Task to carry out:
Write each line below back out exactly, omitting its pictures.

Supplied entries:
Start of Block

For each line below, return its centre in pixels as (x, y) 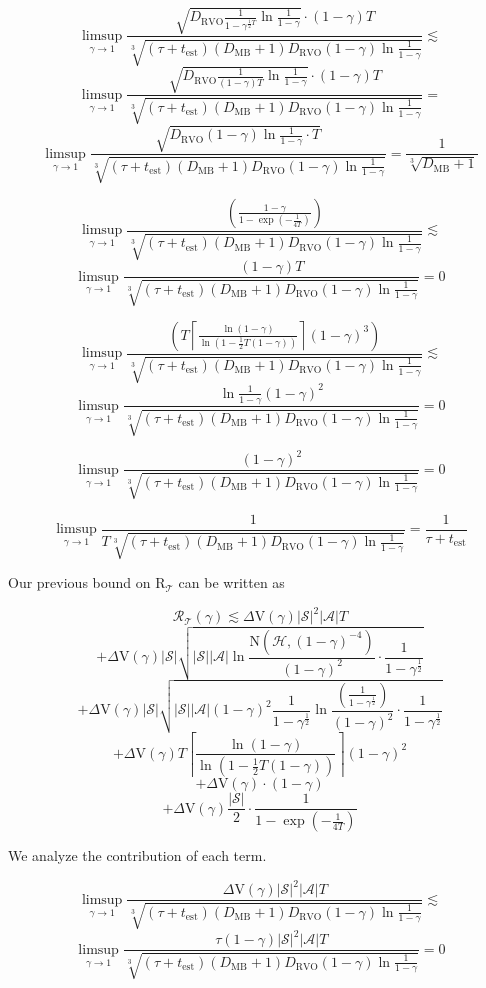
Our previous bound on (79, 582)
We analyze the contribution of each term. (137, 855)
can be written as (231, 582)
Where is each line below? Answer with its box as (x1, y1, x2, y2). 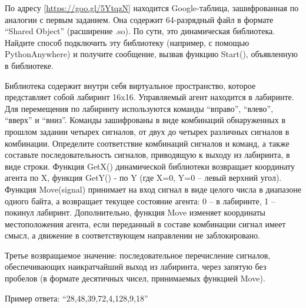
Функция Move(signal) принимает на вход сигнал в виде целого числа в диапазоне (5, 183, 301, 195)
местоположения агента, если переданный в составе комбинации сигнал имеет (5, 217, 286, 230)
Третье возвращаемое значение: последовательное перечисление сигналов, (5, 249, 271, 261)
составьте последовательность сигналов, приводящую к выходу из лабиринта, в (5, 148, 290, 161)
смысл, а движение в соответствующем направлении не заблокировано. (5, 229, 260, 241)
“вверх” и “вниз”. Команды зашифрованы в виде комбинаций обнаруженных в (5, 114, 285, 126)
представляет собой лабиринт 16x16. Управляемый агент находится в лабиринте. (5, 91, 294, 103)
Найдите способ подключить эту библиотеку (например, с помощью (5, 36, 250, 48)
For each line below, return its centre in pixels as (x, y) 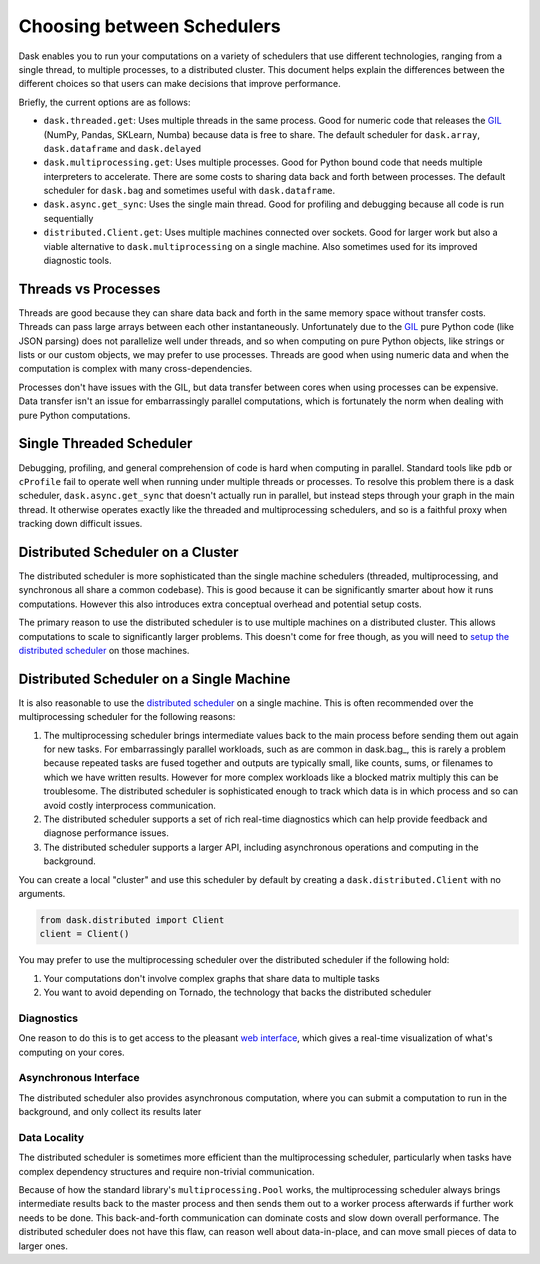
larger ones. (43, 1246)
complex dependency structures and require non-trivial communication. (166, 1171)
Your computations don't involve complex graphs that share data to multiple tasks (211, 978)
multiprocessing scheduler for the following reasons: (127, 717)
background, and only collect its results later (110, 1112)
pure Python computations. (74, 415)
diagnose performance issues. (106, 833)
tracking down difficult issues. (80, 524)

End of Block

Output of the exercise:
For each line below, return its centre in pixels as (x, y) 
Our previous bound on (79, 582)
We analyze the contribution of each term. (137, 855)
can be written as (231, 582)
Where is each line below? Answer with its box as (x1, y1, x2, y2). 
Функция Move(signal) принимает на вход сигнал в виде целого числа в диапазоне (5, 183, 301, 195)
местоположения агента, если переданный в составе комбинации сигнал имеет (5, 217, 286, 230)
Третье возвращаемое значение: последовательное перечисление сигналов, (5, 249, 271, 261)
составьте последовательность сигналов, приводящую к выходу из лабиринта, в (5, 148, 290, 161)
смысл, а движение в соответствующем направлении не заблокировано. (5, 229, 260, 241)
“вверх” и “вниз”. Команды зашифрованы в виде комбинаций обнаруженных в (5, 114, 285, 126)
представляет собой лабиринт 16x16. Управляемый агент находится в лабиринте. (5, 91, 294, 103)
Найдите способ подключить эту библиотеку (например, с помощью (5, 36, 250, 48)
For each line below, return its centre in pixels as (x, y) 
larger ones. (43, 1246)
complex dependency structures and require non-trivial communication. (166, 1171)
Your computations don't involve complex graphs that share data to multiple tasks (211, 978)
multiprocessing scheduler for the following reasons: (127, 717)
background, and only collect its results later (110, 1112)
pure Python computations. (74, 415)
diagnose performance issues. (106, 833)
tracking down difficult issues. (80, 524)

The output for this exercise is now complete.